Thursday, January 23, 2014

Three Bird Summer


Three Bird Summer
Sarah St. Antoine
3.5 / 5


To Be Published May 13, 2014

First Sentences
"Here's what I know about girls.  They like talking and combing their hair with their fingers, and they move in careful packs, like wolves."
Publisher's Description:
For as long as he can remember, Adam and his parents have spent their summers at his grandmother’s rustic cabin on Three Bird Lake. But this year will be different. There will be no rowdy cousins running around tormenting Adam. There will be no Uncle John or Aunt Jean. And there'll be no Dad to fight with Mom. This year, the lake will belong just to Adam.

But then Adam meets Alice, the girl next door, who seems to want to become friends. Alice looks just like the aloof, popular girls back home—what could he and she possibly have in common?


Turns out, Alice isn't like the girls back home. She's frank, funny, and eager for adventure. And when Adam's grandma starts to leave strange notes in his room—notes that hint at a hidden treasure somewhere at the lake and a love from long ago—Alice is the one person he can rely on to help solve the mysteries of Three Bird Lake.
Dear Reader,

This was a Netgalley offering which I selected because I thought it looked like it had promise as a good, relatable YA novel.  And it was!  Ultimately a very cute story about coming of age.  It was a quick, summery sort of read.  I think I would have enjoyed it more were I a pre-teen, but it definitely had its merits, and brought me back to those idyllic, endless summer days of my adolescence.

The book's title is very apt: while it ostensibly refers to eponymous Three Bird Lake, where twelve-year-old Adam spends the summer before eighth grade, it also of course speaks of the three females with whom Adam interacts during this life-changing summer.  Used to a cabin filled with relatives and particularly rambunctious teenage boy cousins, this quiet summer is entirely new to Adam.  His parents have recently separated, which means that he is to spend his vacation with only his mother and his grandmother.  The third female doesn't come along right away, but she is perhaps the most life-altering: Alice, who becomes Adam's best friend and begrudged love interest as the season runs its course.

At first, I had a difficult time liking the main character, largely because he felt very distant and emotionless.  He lumped all girls his age into one enigmatic group that he would never figure out, and left it at that.  Meanwhile, while he didn't exactly sound lonely, he didn't seem to have many friends to speak of, either.  So I was a little lost from the start.  However, I got the feeling over the book, as the reader became more and more familiar with Adam, that he was in fact a bit autistic.  I think he had to categorize people in order to deal with them, and I could see him begin to discern people from groups as he got to know his new friend, and even his mother and grandmother, better.

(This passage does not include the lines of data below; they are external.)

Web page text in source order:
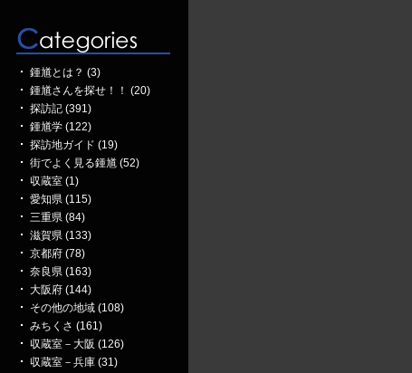
鍾馗とは？ (3)
鍾馗さんを探せ！！ (20)
探訪記 (391)
鍾馗学 (122)
探訪地ガイド (19)
街でよく見る鍾馗 (52)
収蔵室 (1)
愛知県 (115)
三重県 (84)
滋賀県 (133)
京都府 (78)
奈良県 (163)
大阪府 (144)
その他の地域 (108)
みちくさ (161)
収蔵室－大阪 (126)
収蔵室－兵庫 (31)
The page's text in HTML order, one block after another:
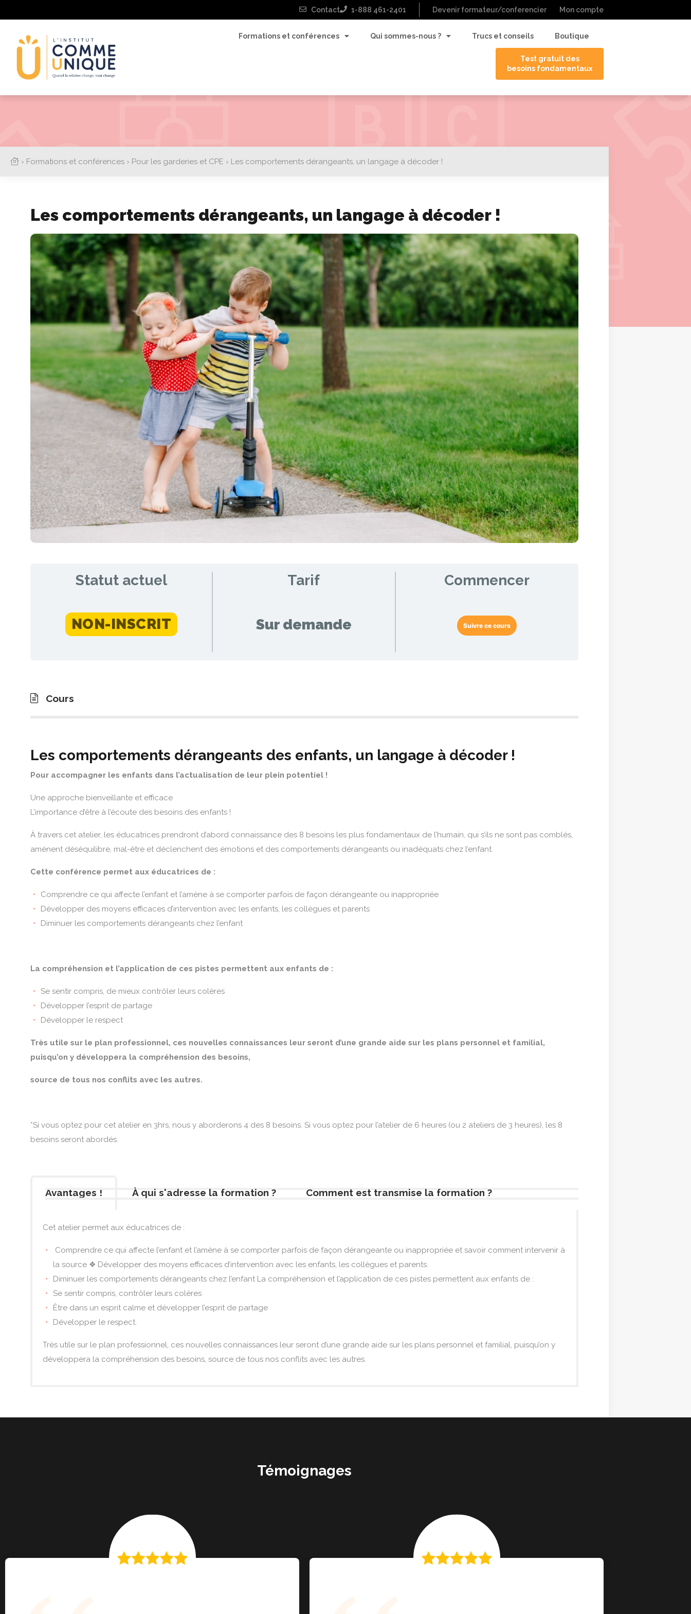
Contact 1-888 461-2401 Devenir formateur/conferencier Mon compte
Formations et conférences Qui sommes-nous ? Trucs et conseils Boutique
Test gratuit des
besoins fondamentaux
› Formations et conférences › Pour les garderies et CPE › Les comportements dérangeants, un langage à décoder !
Les comportements dérangeants, un langage à décoder !
Statut actuel
NON-INSCRIT
Tarif
Sur demande
Commencer
Suivre ce cours
Cours
Les comportements dérangeants des enfants, un langage à décoder !
Pour accompagner les enfants dans l’actualisation de leur plein potentiel !
Une approche bienveillante et efficace
L’importance d’être à l’écoute des besoins des enfants !
À travers cet atelier, les éducatrices prendront d’abord connaissance des 8 besoins les plus fondamentaux de l’humain, qui s’ils ne sont pas comblés,
amènent déséquilibre, mal-être et déclenchent des émotions et des comportements dérangeants ou inadéquats chez l’enfant.
Cette conférence permet aux éducatrices de :
Comprendre ce qui affecte l’enfant et l’amène à se comporter parfois de façon dérangeante ou inappropriée
Développer des moyens efficaces d’intervention avec les enfants, les collègues et parents
Diminuer les comportements dérangeants chez l’enfant
La compréhension et l’application de ces pistes permettent aux enfants de :
Se sentir compris, de mieux contrôler leurs colères
Développer l’esprit de partage
Développer le respect
Très utile sur le plan professionnel, ces nouvelles connaissances leur seront d’une grande aide sur les plans personnel et familial,
puisqu’on y développera la compréhension des besoins,
source de tous nos conflits avec les autres.
*Si vous optez pour cet atelier en 3hrs, nous y aborderons 4 des 8 besoins. Si vous optez pour l’atelier de 6 heures (ou 2 ateliers de 3 heures), les 8
besoins seront abordés.
Avantages ! À qui s'adresse la formation ? Comment est transmise la formation ?
Cet atelier permet aux éducatrices de :
Comprendre ce qui affecte l’enfant et l’amène à se comporter parfois de façon dérangeante ou inappropriée et savoir comment intervenir à
la source ❖ Développer des moyens efficaces d’intervention avec les enfants, les collègues et parents.
Diminuer les comportements dérangeants chez l’enfant La compréhension et l’application de ces pistes permettent aux enfants de :
Se sentir compris, contrôler leurs colères
Être dans un esprit calme et développer l’esprit de partage
Développer le respect.
Très utile sur le plan professionnel, ces nouvelles connaissances leur seront d’une grande aide sur les plans personnel et familial, puisqu’on y
développera la compréhension des besoins, source de tous nos conflits avec les autres.
Témoignages

There were some cute touches in the book; the friendship that develops between Adam and Alice is endearing.  While it's sometimes difficult to understand Alice's point of view, as the book focuses solely on Adam, you can begin to see why their relationship works as well as it does.  It's not just because they were thrown together as the only kids their own age in a remote lake setting.

I also enjoyed the way Adam began to know and understand his grandmother throughout the summer.  It seems he begins to see her as a separate and whole person, which is a true milestone of maturation.  At the same time, as he starts to recognize her personality and her frailties, he also learns more about who he is and what he is capable of.  While I thought it a bit weird that the kid couldn't paddle a canoe by himself at first, I think maybe that was more a prejudice of my own than poor writing: I grew up going canoeing with my family, and therefore feel like I always knew how to paddle.  But it was another metaphor for Adam's developing independence and his growth into an adult.  I think there were many things in this book which were well-written.  I enjoyed all of the subtle metaphors and the rather odd but strong personalities.  One of my favorite touches was the carved animals on the mantelpiece in the cabin, which perhaps made me relate to Adam even more: it was also his favorite!

I think this is a good YA novel.  It deals with some issues and gives a great example of growing up.  While it was a bit on the light side for me, I can understand that is because I lean much more towards "adult" fiction.  Like I said before -- if I were twelve, I think I really would have gotten something out of this book.